Some random thoughts for a Friday afternoon.
Many excellent posts by Deepak on the topic of workflows have got me thinking about the subject. I very much like the notion that all analysis in computational biology should be automated and repeatable, so far as is practicable. However, I’ve not yet experienced a “workflow epiphany”. There are some impressive and interesting projects around, notably Taverna and myExperiment, but I see these as prototypes and testbeds for how the future might look, rather than polished solutions usable by the “average researcher”.
I also can never quite escape the feeling that this type of workflow doesn’t describe how many researchers go about their business, at least in academia. Wrong directions, dead ends, trial and error, bad decisions. To me a workflow is rather like a scientific paper: an artificial summary of your work that you put together at the end, describing an imaginary path from starting point to destination that you couldn’t know you were going to follow when you set out.
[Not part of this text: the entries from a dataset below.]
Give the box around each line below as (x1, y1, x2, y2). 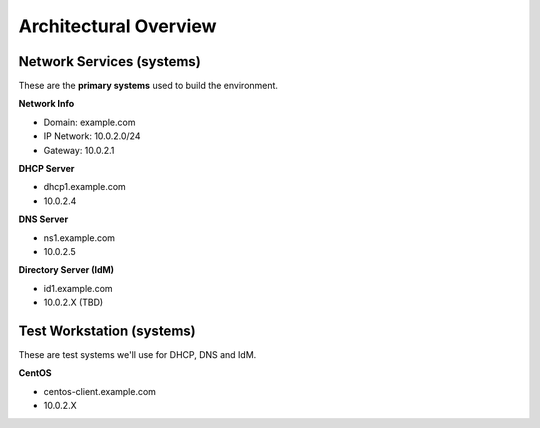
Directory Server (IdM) (18, 264, 115, 276)
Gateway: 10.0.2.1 (43, 144, 115, 156)
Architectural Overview (18, 15, 217, 37)
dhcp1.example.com (43, 181, 127, 193)
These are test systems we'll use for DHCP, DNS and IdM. (18, 349, 257, 361)
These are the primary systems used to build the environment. (18, 80, 279, 92)
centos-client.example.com (43, 385, 157, 397)
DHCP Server (18, 163, 75, 175)
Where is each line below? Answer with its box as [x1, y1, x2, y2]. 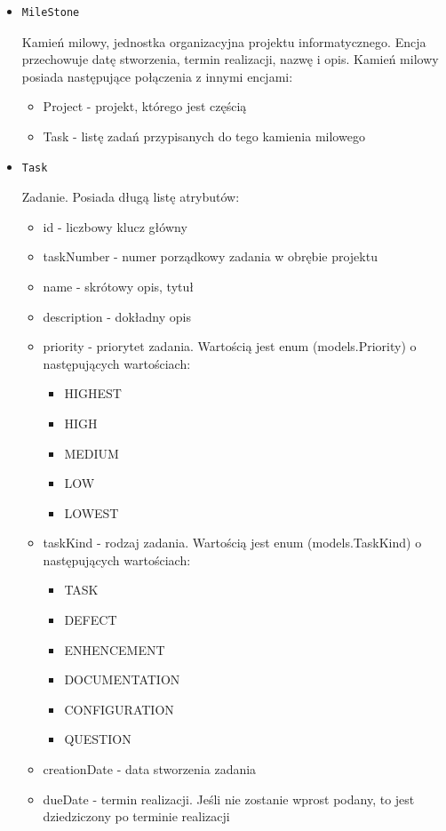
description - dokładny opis [43, 307, 191, 325]
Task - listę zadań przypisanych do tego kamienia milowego [43, 126, 365, 145]
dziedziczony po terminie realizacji [43, 807, 230, 826]
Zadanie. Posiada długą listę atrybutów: [21, 188, 240, 206]
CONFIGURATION [64, 699, 174, 718]
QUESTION [64, 730, 131, 748]
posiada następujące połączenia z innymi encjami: [21, 67, 293, 85]
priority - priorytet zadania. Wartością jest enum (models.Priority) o [43, 337, 417, 356]

Useful for others who want to follow the same path, less so for the person blazing the trail. Is this in fact the primary purpose of a workflow? To allow others to follow the same path, rather than to plan your own?
I wonder in particular about operations where manual intervention and decision making is required. In structural biology for instance, I often see my coworkers doing something like this:
- Open experimental data (e.g. electron density) in a GUI-based application
- “Fiddle” with it until it “looks right”
- Save output
How do you automate that middle step? It may be that the operation is described using parameters which can be saved and run again later, but a lot of science seems to rely on a human decision as to whether something is “sensible”.
I don’t know if we can capture everything that we do in a form that a machine can run. Perhaps workflows highlight to us the difference between research versus analysis; a creative thought process versus a set of algorithms.